Maybe because I already busted so many “expectations.” I don’t have a hometown. I live 3000 miles away from my closest family. I put myself through graduate school and then fled academe. I was 35 before I married. I’m a white woman who married a nonwhite man. I don’t have kids. I don’t own a home (or want to, at this time anyway). And I mostly ignore the fact that I have a) a cell phone b) a Facebook page.
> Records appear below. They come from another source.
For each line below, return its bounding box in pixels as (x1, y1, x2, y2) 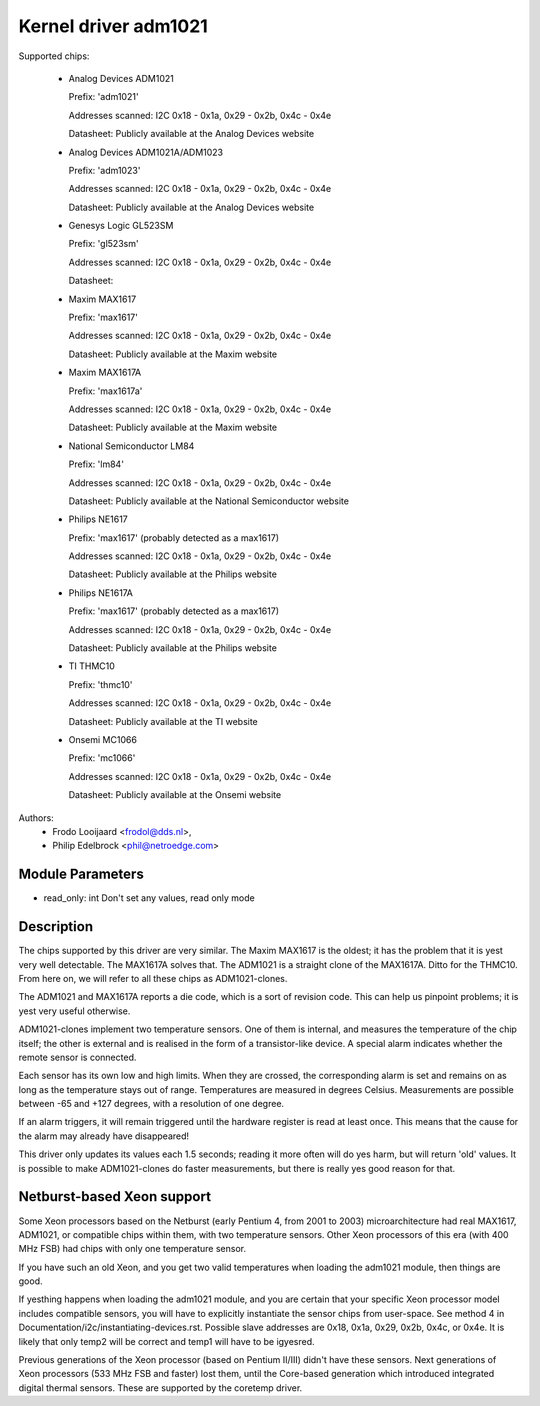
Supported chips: (18, 50, 90, 62)
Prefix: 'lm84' (68, 458, 125, 470)
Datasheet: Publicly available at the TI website (68, 715, 259, 727)
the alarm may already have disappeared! (18, 1130, 190, 1142)
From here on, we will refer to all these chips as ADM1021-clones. (18, 972, 288, 984)
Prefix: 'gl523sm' (68, 238, 139, 250)
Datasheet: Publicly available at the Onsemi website (68, 789, 282, 801)
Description (18, 918, 94, 935)
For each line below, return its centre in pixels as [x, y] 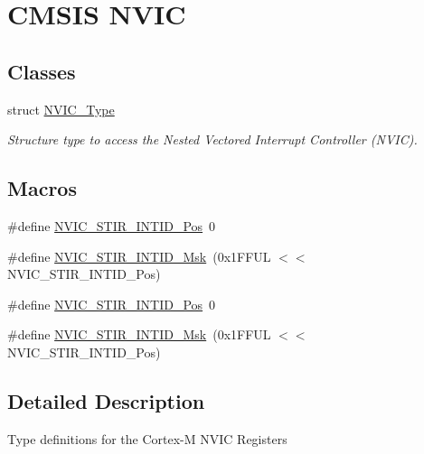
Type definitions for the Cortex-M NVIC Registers [147, 438]
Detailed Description [106, 400]
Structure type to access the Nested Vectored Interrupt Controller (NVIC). [212, 139]
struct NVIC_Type [61, 109]
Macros [42, 188]
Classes [42, 71]
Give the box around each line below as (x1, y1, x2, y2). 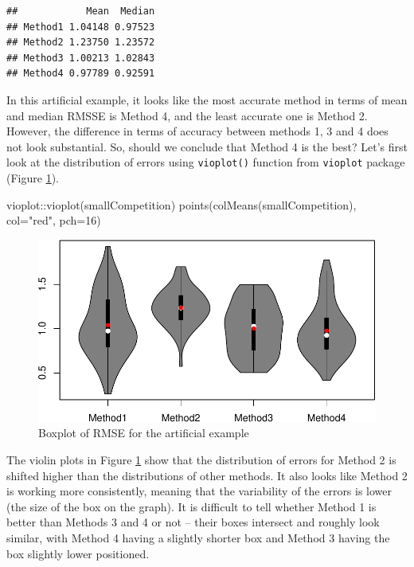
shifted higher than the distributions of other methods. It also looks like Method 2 (6, 467, 408, 483)
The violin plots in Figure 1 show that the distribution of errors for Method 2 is (6, 452, 396, 467)
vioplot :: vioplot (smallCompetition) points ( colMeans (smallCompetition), (6, 196, 357, 213)
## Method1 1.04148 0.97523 (6, 21, 155, 33)
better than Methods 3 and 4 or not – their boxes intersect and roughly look (6, 514, 380, 530)
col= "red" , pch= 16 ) (6, 212, 101, 229)
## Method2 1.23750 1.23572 (6, 37, 155, 49)
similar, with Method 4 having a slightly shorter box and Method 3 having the (6, 529, 390, 545)
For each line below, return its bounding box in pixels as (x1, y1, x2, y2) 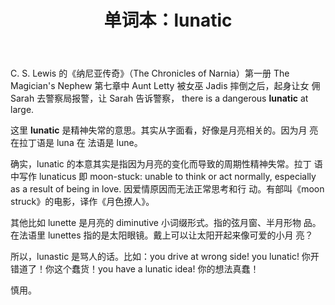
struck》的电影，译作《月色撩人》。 (10, 196, 155, 208)
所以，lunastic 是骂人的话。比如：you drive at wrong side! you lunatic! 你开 (10, 251, 320, 263)
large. (10, 104, 35, 116)
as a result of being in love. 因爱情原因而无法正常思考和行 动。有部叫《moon (10, 183, 325, 195)
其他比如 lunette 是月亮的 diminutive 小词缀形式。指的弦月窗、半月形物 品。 (10, 217, 322, 229)
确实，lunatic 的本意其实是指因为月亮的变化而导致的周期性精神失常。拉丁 (10, 158, 312, 170)
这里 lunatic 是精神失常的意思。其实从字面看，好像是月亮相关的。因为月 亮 (10, 124, 319, 136)
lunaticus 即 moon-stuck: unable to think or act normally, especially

Outlier. Weirdo. Whatevs! :-)
I’ll tell you one thing I *am* aware of here. Self-deprecation. It applies to everyone in my highly accomplished peer group … people don’t want to be too “up” about their careers and financial standing (in particular), and my sense is that is because these things can be so unstable. We are all more aware of it in a town based on contract work.
April 3, 2012 at 10:16 am
I’m always happy when I’m in California. :)
April 3, 2012 at 1:01 pm
me too! :-) Specifically, coastal California. The inland has its share of … less progressive types. Just knowing that it’s actually safe for me and DH, or our other biracial couple friends, or our gay friends, to walk hand-in-hand … there are places in our fair country where, if you want to do that, you had better be a WM/WF couple. Off topic but this is a big, big part of why I like living here. People who feel safe can do more awesome stuff.
April 3, 2012 at 6:28 pm
Definitely
April 3, 2012 at 10:26 am
I think it’s damned whatever you do. In certain circles if I’m not unhappy or unfulfilled because I’m childless, then something is wrong. In others if I don’t totally love my job and think everything is sunshine and roses (because don’t I have the bestest job ever? Teaching is “safe” and “good money.”) then I’m in trouble. If I don’t realize how awful/wonderful my life circumstances are then shame on me. But I can’t ever keep track of what I’m supposed to be when. And I don’t want to be perfect. I just want to be me. And tell people to back the f*ck off.
April 3, 2012 at 6:29 pm
We think it sucks how society has expectations on people who do not have children.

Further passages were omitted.